Recently I dreamt that, having arrived at Buenos Aires’s Aeropuerto Internacional Ministro Pistarini (commonly called “Ezeiza”), I was in a taxi to our apartment in the barrio of Palermo—where my wife and I had been longing to go ever since the pandemic began. En route, though, I realized I’d left the keys at our California home—and then I awoke wondering whether that was a metaphor for the times we’re in. In fact, we’d planned to fly to Argentina this New Year’s Eve, and were eager to see friends and family in and around the Argentine capital, but I’d begun to have my doubts as news of the Omicron variant hit the country especially hard.
|We might have hired a taxi here...|
|Uki Goñi's Twitter account is a good up-to-date source on many Argentine topics.|
In fact, I’d contemplated postponing the trip a few days earlier, but María Laura was still committed to going until Monday, when she first expressed doubts and then consulted with siblings, nephews, nieces, and friends (some of whom are directly involved in the healthcare system there). Everyone concurred that the situation was worsening, and expressed doubts about the trip despite their eagerness to see us.

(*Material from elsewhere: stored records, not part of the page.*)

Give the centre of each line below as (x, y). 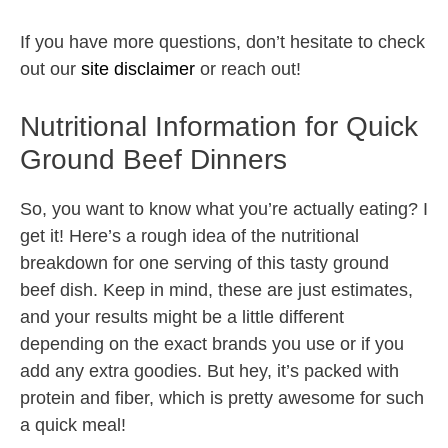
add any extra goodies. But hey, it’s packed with (209, 371)
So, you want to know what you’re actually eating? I (224, 209)
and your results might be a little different (182, 317)
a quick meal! (73, 425)
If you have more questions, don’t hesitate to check (222, 42)
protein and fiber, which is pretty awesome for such (222, 398)
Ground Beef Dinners (153, 160)
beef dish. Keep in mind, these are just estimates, (216, 290)
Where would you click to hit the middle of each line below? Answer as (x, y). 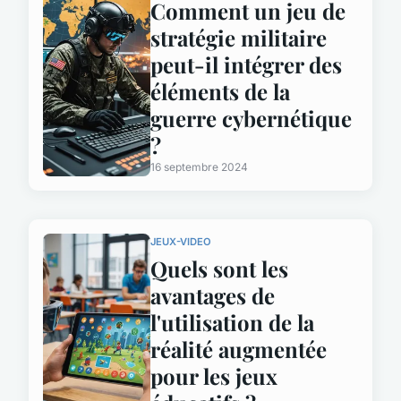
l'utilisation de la (232, 322)
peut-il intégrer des (246, 64)
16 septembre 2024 (199, 166)
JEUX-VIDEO (181, 241)
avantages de (213, 295)
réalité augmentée (239, 349)
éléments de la (220, 91)
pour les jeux (214, 375)
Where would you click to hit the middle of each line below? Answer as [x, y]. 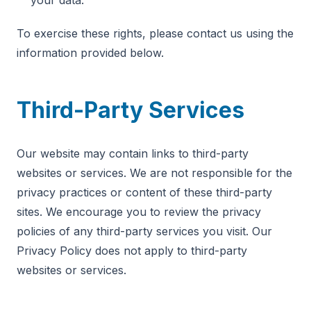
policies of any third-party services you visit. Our [144, 231]
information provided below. [90, 53]
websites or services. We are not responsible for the [154, 173]
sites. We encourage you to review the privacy [139, 212]
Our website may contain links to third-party [133, 153]
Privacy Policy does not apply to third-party [132, 251]
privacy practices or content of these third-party [144, 192]
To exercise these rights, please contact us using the [155, 33]

|Argentina's vax rollout has actually been pretty good, but I couldn't resist posting this photo from my nephew's Parque Patricios neighborhood.|
For our part, we are fully vaccinated and boostered, and live in an area where people take vaccinations and masking seriously, so we were never panic-stricken. That said, we could still theoretically be carriers, and we didn’t want to risk a breakthrough case that could put others at risk. We also worried, however, that flight cancellations and layovers might disrupt the trip—partly because San Francisco International Airport (SFO) is notorious for weather delays and also with respect to our connecting flight in COVID-friendly Texas. That state has great food and music, but deplorable government.

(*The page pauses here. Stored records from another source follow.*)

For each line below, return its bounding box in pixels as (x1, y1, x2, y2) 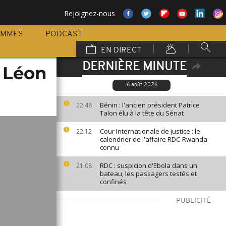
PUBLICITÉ (176, 197, 211, 205)
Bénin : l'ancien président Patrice (100, 100, 200, 109)
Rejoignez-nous (64, 9, 115, 18)
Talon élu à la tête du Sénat (100, 108, 184, 118)
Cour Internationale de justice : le (100, 127, 200, 136)
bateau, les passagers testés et (100, 169, 197, 178)
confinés (100, 177, 127, 186)
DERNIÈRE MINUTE (82, 61, 187, 73)
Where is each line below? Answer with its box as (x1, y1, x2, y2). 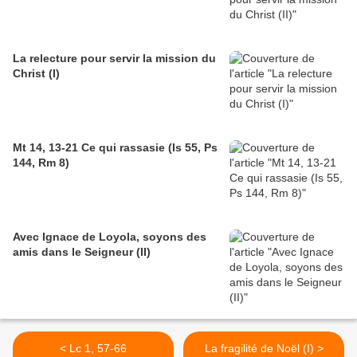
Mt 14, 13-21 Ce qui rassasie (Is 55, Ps (13, 141, 218, 155)
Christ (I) (13, 67, 60, 80)
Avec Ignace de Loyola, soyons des (13, 230, 206, 244)
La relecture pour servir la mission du (13, 52, 216, 65)
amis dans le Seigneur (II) (13, 245, 151, 259)
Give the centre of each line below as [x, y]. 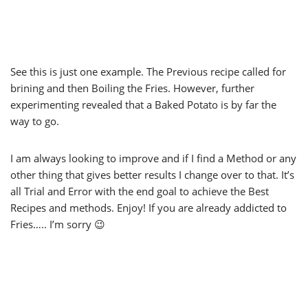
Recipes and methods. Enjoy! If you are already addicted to [148, 208]
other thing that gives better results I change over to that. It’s [152, 175]
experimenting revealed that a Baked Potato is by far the [143, 105]
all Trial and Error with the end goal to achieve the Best [140, 191]
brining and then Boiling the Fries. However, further [132, 88]
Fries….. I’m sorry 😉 [58, 224]
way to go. [35, 121]
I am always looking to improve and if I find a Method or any [153, 158]

That said, we look forward to trying again in March or so. I might stay a bit longer than the month we originally planned on, as I’m starting to work on the upcoming sixth edition of Moon Patagonia—perhaps an excursion to Ushuaia is in order.
Meanwhile, in Chile…
Chile, of course, will be a key part of the Patagonia update, and its high vaccination rates have made it an example to emulate in handling the pandemic. It’s been circumspect about the entry of non-resident foreigners, though, and that seems likely to complicate the upcoming tourist season, even though more border crossings are opening with Argentina and its other neighbors. Still, there are fairly stringent requirements, including quarantine, and the Chilean bureaucracy has also been slow to acknowledge intending visitors’ vaccination status—according to a friend of mine who’s a permanent resident, a friend of his spent two weeks stranded in Lima because LATAM Airlines would not let him board a connecting flight.
|Chile's border are reopening, at least in theory.|
For me, as an independent traveler having to cross the border multiple times while updating my book, frequent retesting and quarantines would mean significant delays and expense. As the attached screenshot shows, that situation may be improving), but requirements are likely to change even more so that southern spring—October or November—seems more agreeable.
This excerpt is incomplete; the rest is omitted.